3. use proper source based routing on the ISP routers -> see homenet WG.
a) homenet is not available on real products
Your employer is in a situation to fix that.
b) if a particular resource is in the walled garden of one Carrier (access from other carriers are filtered), then source routing would not help, proper source address should be chosen first on the host. Only NPT resolves this situation now.
How can a NPT based solution know that "ISP A" is a walled garden? How will a NPT based solution create proper router redundancy? Terminating both ISPs on the same router is not what I'd call "redundant connections".
c) homenet did not try to resolve ND problems of proper withdrawal for stale prefixes. If uplink to one carrier would be lost - it does not discuss how it would be informed to the hosts on the first hop.
This has been addressed independent of Homenet, because it affects ISP flash renumbering as well.

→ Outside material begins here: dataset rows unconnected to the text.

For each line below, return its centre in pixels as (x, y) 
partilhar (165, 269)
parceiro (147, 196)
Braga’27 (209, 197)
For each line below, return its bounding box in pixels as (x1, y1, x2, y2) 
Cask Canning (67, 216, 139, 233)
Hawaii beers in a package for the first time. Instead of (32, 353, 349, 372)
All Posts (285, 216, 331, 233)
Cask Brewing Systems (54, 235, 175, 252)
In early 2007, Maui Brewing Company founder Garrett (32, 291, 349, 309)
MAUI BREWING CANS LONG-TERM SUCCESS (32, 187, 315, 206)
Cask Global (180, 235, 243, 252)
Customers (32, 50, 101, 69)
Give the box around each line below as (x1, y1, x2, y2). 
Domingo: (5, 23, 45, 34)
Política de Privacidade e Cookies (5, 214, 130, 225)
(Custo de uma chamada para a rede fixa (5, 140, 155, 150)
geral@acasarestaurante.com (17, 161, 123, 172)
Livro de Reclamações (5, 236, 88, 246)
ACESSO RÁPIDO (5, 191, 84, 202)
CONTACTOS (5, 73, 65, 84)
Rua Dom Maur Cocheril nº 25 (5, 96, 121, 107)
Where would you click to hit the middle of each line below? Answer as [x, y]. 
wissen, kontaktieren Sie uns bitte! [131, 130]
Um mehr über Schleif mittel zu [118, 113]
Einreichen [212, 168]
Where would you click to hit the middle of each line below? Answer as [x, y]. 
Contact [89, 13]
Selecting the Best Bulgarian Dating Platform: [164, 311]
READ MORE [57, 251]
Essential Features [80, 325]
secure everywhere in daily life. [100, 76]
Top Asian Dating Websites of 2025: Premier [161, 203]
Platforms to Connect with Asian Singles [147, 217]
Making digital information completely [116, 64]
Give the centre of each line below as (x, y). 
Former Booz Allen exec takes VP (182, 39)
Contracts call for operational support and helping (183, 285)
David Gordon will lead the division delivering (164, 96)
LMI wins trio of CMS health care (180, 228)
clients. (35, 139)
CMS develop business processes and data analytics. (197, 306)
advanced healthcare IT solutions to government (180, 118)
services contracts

Hence, no - solution 3 does not exist.
If phrased that way, neither do "solution 1" or "solution 2" today. Gert Doering -- NetMaster -- have you enabled IPv6 on something today...? SpaceNet AG Vorstand: Sebastian v. Bomhard, Michael Emmer Joseph-Dollinger-Bogen 14 Aufsichtsratsvors.: A. Grundner-Culemann D-80807 Muenchen HRB: 136055 (AG Muenchen) Tel: +49 (0)89/32356-444 USt-IdNr.: DE813185279
Hi Eduard, On Wed, Dec 22, 2021 at 12:10 AM Vasilenko Eduard <vasilenko.eduard@huawei.com> wrote:
Hi Leo, Almost any business (even small) would like to have Internet resiliency in the form of redundant connections through the different Carriers.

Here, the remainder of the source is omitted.